> [Assignment]
In the records below, reproduce exactly the lines from the one containing "品 固态 安装 操作 机械 硬盘" through the one containing "kumbinasyon ng mga numero at tunog.", both included, and omit the pictures.

> [Recorded data]
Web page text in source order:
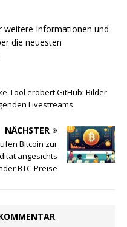
weitere Informationen und
die neuesten
Tool erobert GitHub: Bilder
Livestreams
NÄCHSTER
Bitcoin zur
angesichts
BTC-Preise
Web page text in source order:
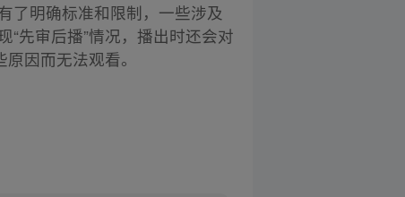
了明确标准和限制，一些涉及
先审后播”情况，播出时还会对
因而无法观看。
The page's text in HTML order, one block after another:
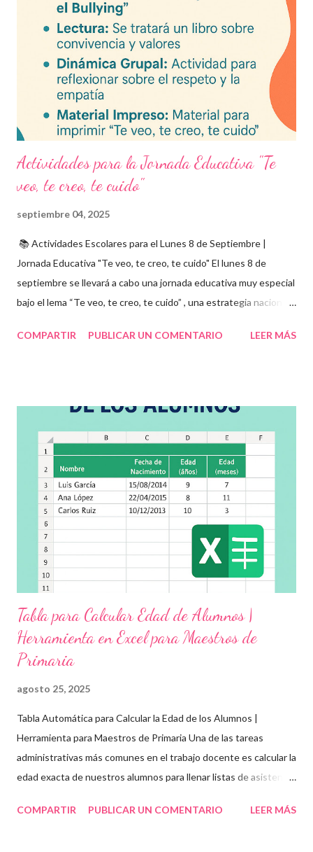
para impresión o uso en plataformas educativas. Reactivos que
fortalecen la comprensión y el pensamiento crítico. Ideal para
formación docente y evaluación diagnóstica. Material
descargable PDF editable. Estos exámenes también pueden
integrarse en herramientas digitales pa...
Actividades para la Jornada Educativa "Te
veo, te creo, te cuido"
septiembre 04, 2025
📚 Actividades Escolares para el Lunes 8 de Septiembre |
Jornada Educativa "Te veo, te creo, te cuido" El lunes 8 de
septiembre se llevará a cabo una jornada educativa muy especial
bajo el lema “Te veo, te creo, te cuido” , una estrategia nacional
infantil , y promover la convivencia escolar armónica . Desde el
actividades educativas que podrás aplicar fácilmente en tu
grupo, desde preescolar hasta sexto grado de primaria. 🧠
Objetivos clave de la jornada Promover entornos seguros y
afectivos dentro de la comunidad escolar Sensibilizar sobre el
maltrato, acoso escolar y abuso infantil Desarrollar habilidades
como la empatía, la comunicación y el autocuidado Aplicar ...
COMPARTIR PUBLICAR UN COMENTARIO LEER MÁS
Tabla para Calcular Edad de Alumnos |
Herramienta en Excel para Maestros de
Primaria
agosto 25, 2025
Tabla Automática para Calcular la Edad de los Alumnos |
Herramienta para Maestros de Primaria Una de las tareas
administrativas más comunes en el trabajo docente es calcular la
edad exacta de nuestros alumnos para llenar listas de asistencia
ayudarte con esta tarea, te compartimos una tabla automática
COMPARTIR PUBLICAR UN COMENTARIO LEER MÁS
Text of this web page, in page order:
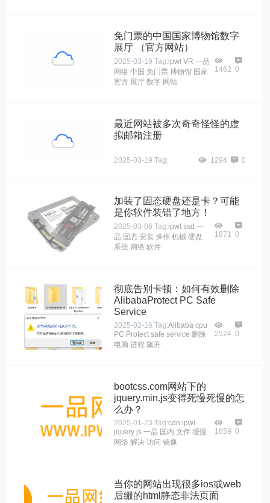
免门票的中国国家博物馆数字
展厅 （官方网站）
2025-03-19 Tag:ipwl VR 一品
网络 中国 免门票 博物馆 国家
官方 展厅 数字 网站
1462 0
最近网站被多次奇奇怪怪的虚
拟邮箱注册
2025-03-19 Tag: 1294 0
加装了固态硬盘还是卡？可能
是你软件装错了地方！
2025-03-06 Tag:ipwl ssd 一
品 固态 安装 操作 机械 硬盘
系统 网络 软件
1871 0
彻底告别卡顿：如何有效删除
AlibabaProtect PC Safe
Service
2025-02-16 Tag:Alibaba cpu
PC Protect safe service 删除
电脑 进程 飙升
2524 0
bootcss.com网站下的
jquery.min.js变得死慢死慢的怎
么办？
2025-01-23 Tag:cdn ipwl
jquery js 一品 国内 文件 缓慢
网络 解决 访问 镜像
1859 0
当你的网站出现很多ios或web
后缀的html静态非法页面
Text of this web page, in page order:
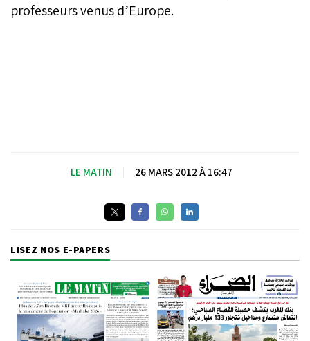
professeurs venus d’Europe.
LE MATIN 26 MARS 2012 À 16:47
LISEZ NOS E-PAPERS
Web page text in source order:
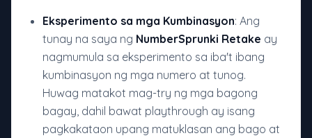
Eksperimento sa mga Kumbinasyon: Ang
tunay na saya ng NumberSprunki Retake ay
nagmumula sa eksperimento sa iba't ibang
kumbinasyon ng mga numero at tunog.
Huwag matakot mag-try ng mga bagong
bagay, dahil bawat playthrough ay isang
pagkakataon upang matuklasan ang bago at
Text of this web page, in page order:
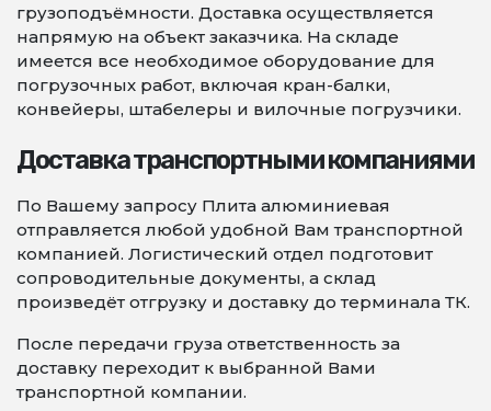
грузоподъёмности. Доставка осуществляется
напрямую на объект заказчика. На складе
имеется все необходимое оборудование для
погрузочных работ, включая кран-балки,
конвейеры, штабелеры и вилочные погрузчики.
Доставка транспортными компаниями
По Вашему запросу Плита алюминиевая
отправляется любой удобной Вам транспортной
компанией. Логистический отдел подготовит
сопроводительные документы, а склад
произведёт отгрузку и доставку до терминала ТК.
После передачи груза ответственность за
доставку переходит к выбранной Вами
транспортной компании.
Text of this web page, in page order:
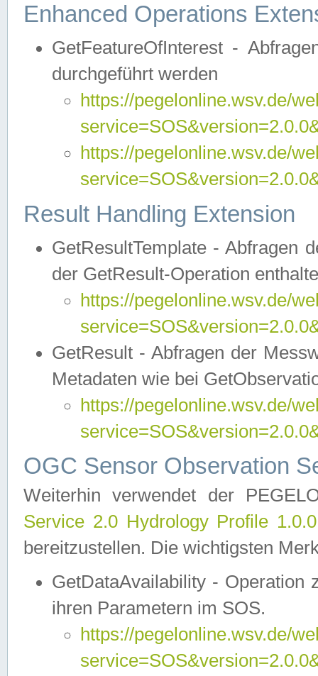
Enhanced Operations
GetFeatureOfInterest -
durchgeführt werden
https://pegelonline.wsv.de/
https://pegelonline.wsv.de/
Result Handling Extension
GetResultTemplate - Abfragen
der GetResult-Operation
https://pegelonline.wsv.de/
GetResult - Abfragen der
Metadaten wie bei
https://pegelonline.wsv.de/
OGC Sensor Observation
Weiterhin verwendet der
Service 2.0 Hydrology Profile
bereitzustellen. Die wichtigsten
GetDataAvailability - Operation
ihren Parametern im SOS.
https://pegelonline.wsv.de/

> [Answer section]
品 固态 安装 操作 机械 硬盘
系统 网络 软件
1871 0
彻底告别卡顿：如何有效删除
AlibabaProtect PC Safe
Service
2025-02-16 Tag:Alibaba cpu
PC Protect safe service 删除
电脑 进程 飙升
2524 0
bootcss.com网站下的
jquery.min.js变得死慢死慢的怎
么办？
2025-01-23 Tag:cdn ipwl
jquery js 一品 国内 文件 缓慢
网络 解决 访问 镜像
1859 0
当你的网站出现很多ios或web
后缀的html静态非法页面
Text of this web page, in page order:
professeurs venus d’Europe.
LE MATIN 26 MARS 2012 À 16:47
LISEZ NOS E-PAPERS
Web page text in source order:
Eksperimento sa mga Kumbinasyon: Ang
tunay na saya ng NumberSprunki Retake ay
nagmumula sa eksperimento sa iba't ibang
kumbinasyon ng mga numero at tunog.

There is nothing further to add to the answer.